My brain hurts and I'd really appreciate some help with this formula. I am currently at 0m travelling 50m/s. I want to decelerate and come to a stop at 10m in exactly 0.5 seconds. What should be my acceleration to achieve this.
No mechanics formula I know of lets me specify a start speed, end speed, distance, and time and gives me an acceleration. Any help is appreciated.
You know that $$x=x_0+v_0t+\frac{1}{2}at^2$$ $$v=v_0+at$$
with $\,x_0=0,\,v_0=50,\,x=100,v=0\,t=0.5$.

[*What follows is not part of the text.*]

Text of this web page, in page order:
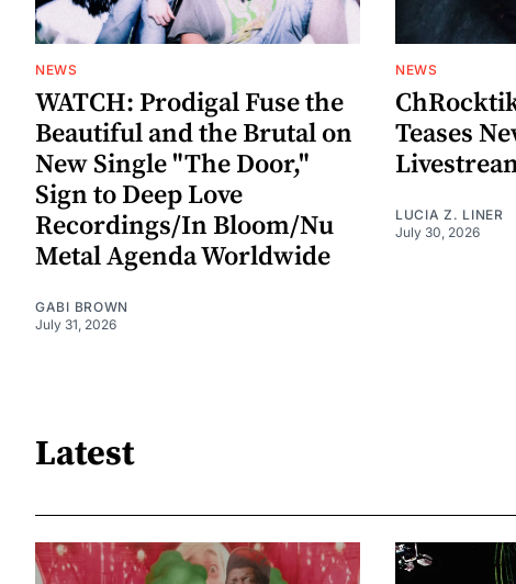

So, $$0=50+0.5a\Rightarrow a=-100\,[\text{m/s}^2]$$
But $$0+50\cdot0.5-\frac{1}{2}(-100)0.5^2=12.5\,[\text{m}]$$
And that's not even near of what you want.
So, I'm inclined to use a piecewise acceleration function (accelerate with $a_1$ until you hit $X$ meters, and then deccelerate with $a_2$ to exactly stop at the 100m mark).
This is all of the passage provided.